Closed seidewitz closed 1 year ago
Unfortunately, nameUUIDFromBytes()
you used generates only the version 3 of UUID and it cannot specify a namespace and used problematic MD5 hashing algorithm. We should use v5 and generate a namespace for SysMLv2 UUID to avoid conflicts. If you're ok, I think I can contribute. c.f. https://www.rfc-editor.org/rfc/rfc4122.html#section-4.3
@himi
I was, in fact, planning on writing a note about version 3 vs. version 5 UUIDs this morning.

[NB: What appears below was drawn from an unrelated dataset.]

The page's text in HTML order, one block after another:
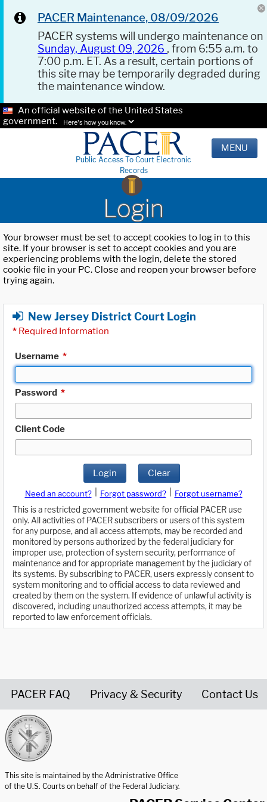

I had hoped to use Version 5, but I did quite a bit of looking for an accepted Java implementation of version 5 UUIDs and didn't find one. It's really rather surprising that this hasn't been added to the standard Java library. There is an Apache Commons implementation, but it is in the Sandbox and requires building from source (and the SVN repository link from their sandbox page is broken, so it is even hard to find the repository!). Maybe https://github.com/f4b6a3/uuid-creator would be another possibility.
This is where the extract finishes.